* _Task directions_: Identify all lines below that hold "across" and collect them.

__________

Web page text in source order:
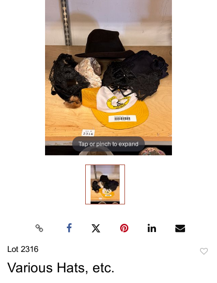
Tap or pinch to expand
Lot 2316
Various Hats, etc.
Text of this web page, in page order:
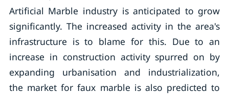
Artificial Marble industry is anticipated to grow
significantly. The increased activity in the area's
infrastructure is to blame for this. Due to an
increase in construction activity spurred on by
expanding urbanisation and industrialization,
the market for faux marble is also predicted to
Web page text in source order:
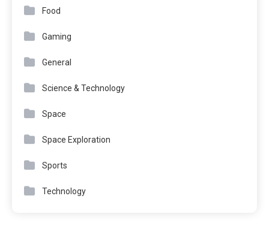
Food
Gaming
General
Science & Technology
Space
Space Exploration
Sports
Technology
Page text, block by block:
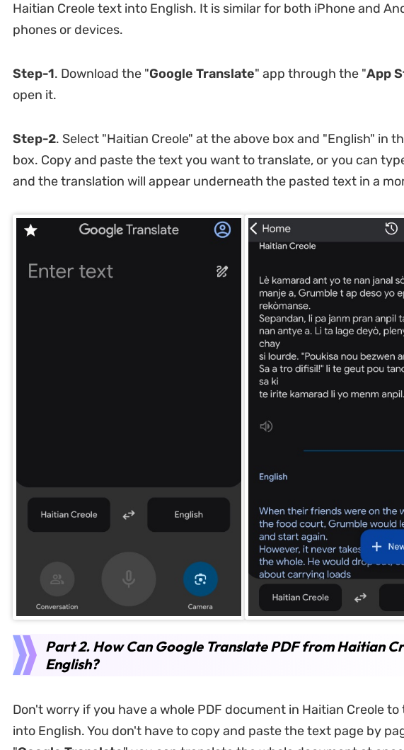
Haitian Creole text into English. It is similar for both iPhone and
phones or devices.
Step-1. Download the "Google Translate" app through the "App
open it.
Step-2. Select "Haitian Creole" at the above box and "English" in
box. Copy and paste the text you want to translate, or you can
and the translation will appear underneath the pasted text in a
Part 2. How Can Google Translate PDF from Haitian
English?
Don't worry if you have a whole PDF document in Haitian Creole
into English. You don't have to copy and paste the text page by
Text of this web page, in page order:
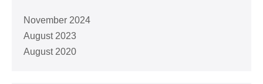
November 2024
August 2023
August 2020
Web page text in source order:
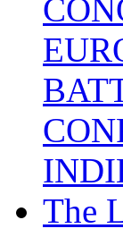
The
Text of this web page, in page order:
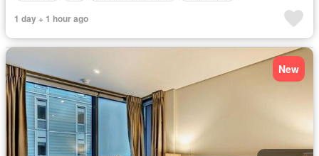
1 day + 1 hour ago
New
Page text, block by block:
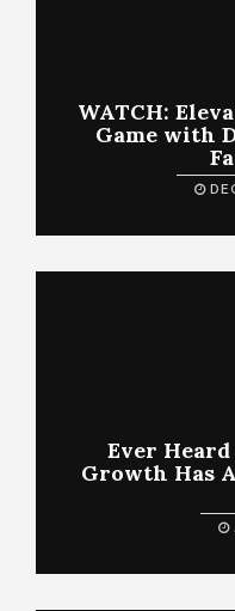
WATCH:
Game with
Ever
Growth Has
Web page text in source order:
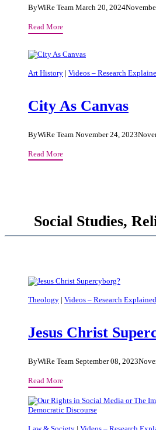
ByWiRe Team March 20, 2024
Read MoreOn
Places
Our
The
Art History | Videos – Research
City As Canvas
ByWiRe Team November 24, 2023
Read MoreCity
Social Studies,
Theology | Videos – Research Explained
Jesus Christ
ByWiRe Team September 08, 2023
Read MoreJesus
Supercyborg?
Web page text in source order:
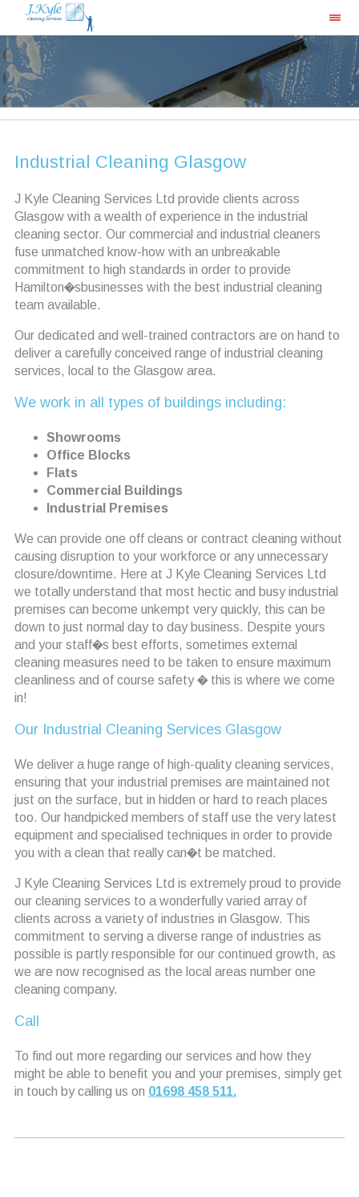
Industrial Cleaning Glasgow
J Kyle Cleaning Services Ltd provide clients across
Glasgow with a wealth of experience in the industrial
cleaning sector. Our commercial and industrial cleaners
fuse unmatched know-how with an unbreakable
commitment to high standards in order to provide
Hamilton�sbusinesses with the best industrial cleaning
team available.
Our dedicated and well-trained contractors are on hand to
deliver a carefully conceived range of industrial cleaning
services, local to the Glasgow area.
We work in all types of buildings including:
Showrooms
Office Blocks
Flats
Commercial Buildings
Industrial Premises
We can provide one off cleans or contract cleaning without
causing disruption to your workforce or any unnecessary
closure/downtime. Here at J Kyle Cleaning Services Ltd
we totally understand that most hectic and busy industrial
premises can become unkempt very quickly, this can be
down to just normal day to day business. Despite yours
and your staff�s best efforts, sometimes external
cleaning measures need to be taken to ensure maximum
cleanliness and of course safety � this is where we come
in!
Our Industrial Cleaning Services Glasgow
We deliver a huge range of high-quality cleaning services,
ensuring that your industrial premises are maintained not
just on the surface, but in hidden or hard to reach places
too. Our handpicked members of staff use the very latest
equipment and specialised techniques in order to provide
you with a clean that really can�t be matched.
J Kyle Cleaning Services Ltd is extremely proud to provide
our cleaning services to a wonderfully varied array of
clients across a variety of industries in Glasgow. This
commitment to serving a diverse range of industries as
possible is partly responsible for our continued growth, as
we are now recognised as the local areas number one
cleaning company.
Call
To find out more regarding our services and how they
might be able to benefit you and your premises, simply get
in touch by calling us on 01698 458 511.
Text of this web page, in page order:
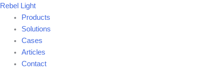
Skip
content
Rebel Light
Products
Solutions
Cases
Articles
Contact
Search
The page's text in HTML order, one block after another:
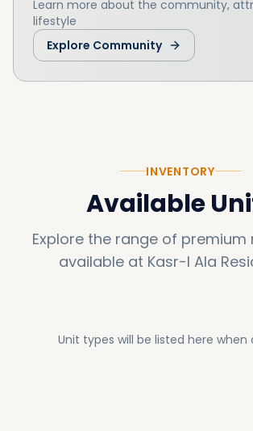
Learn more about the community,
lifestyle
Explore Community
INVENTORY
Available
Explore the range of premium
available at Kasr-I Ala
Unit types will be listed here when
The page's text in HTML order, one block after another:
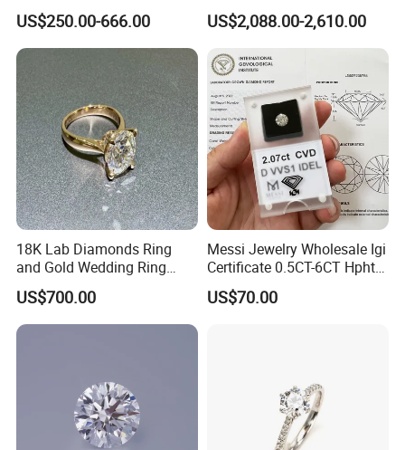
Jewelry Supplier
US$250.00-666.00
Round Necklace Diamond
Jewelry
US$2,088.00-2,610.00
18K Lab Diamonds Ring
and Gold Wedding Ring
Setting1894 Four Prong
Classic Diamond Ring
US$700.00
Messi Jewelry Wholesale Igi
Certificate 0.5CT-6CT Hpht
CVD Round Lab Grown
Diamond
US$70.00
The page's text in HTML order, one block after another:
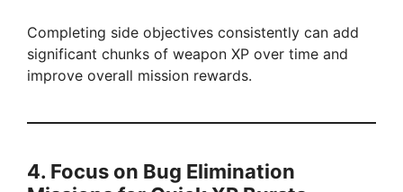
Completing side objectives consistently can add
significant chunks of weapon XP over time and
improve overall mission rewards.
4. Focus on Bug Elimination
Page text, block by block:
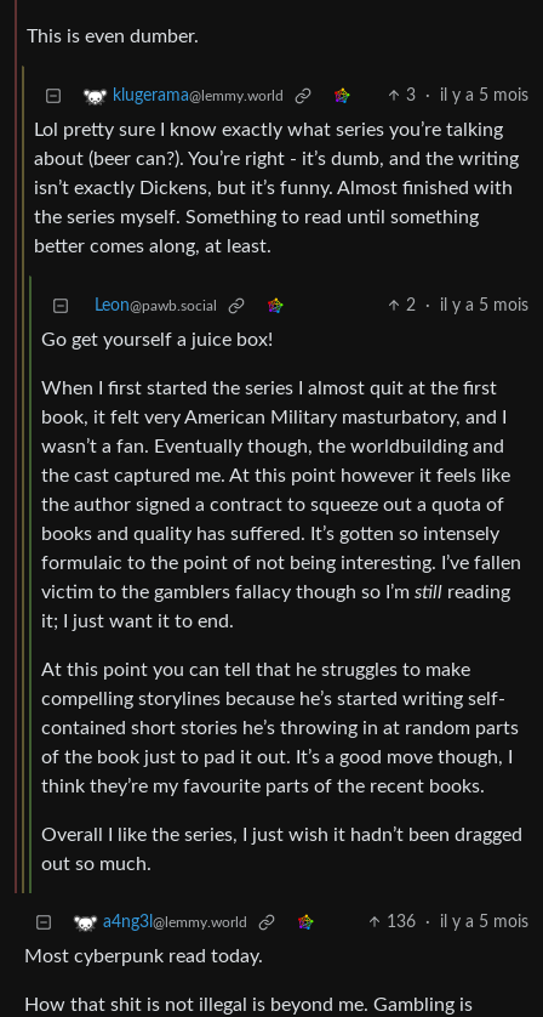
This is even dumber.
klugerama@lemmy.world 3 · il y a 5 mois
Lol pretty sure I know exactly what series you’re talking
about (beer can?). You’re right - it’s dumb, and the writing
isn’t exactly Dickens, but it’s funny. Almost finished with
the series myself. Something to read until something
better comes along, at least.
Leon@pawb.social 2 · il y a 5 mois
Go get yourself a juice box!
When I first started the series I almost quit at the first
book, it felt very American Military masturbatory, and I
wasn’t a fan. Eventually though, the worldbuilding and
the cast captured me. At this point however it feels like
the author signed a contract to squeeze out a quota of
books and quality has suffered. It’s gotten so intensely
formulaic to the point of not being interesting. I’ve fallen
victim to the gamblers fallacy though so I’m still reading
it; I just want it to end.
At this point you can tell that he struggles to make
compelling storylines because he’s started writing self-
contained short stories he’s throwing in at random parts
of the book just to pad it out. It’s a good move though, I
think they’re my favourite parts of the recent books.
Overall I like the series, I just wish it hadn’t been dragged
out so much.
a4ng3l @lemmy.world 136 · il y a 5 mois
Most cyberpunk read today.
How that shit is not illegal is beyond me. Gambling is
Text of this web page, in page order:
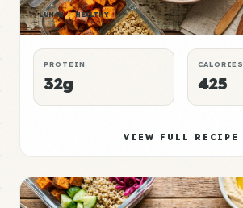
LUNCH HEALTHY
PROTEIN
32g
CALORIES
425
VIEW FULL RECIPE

__________

* _Answer section_:
J Kyle Cleaning Services Ltd provide clients across
clients across a variety of industries in Glasgow. This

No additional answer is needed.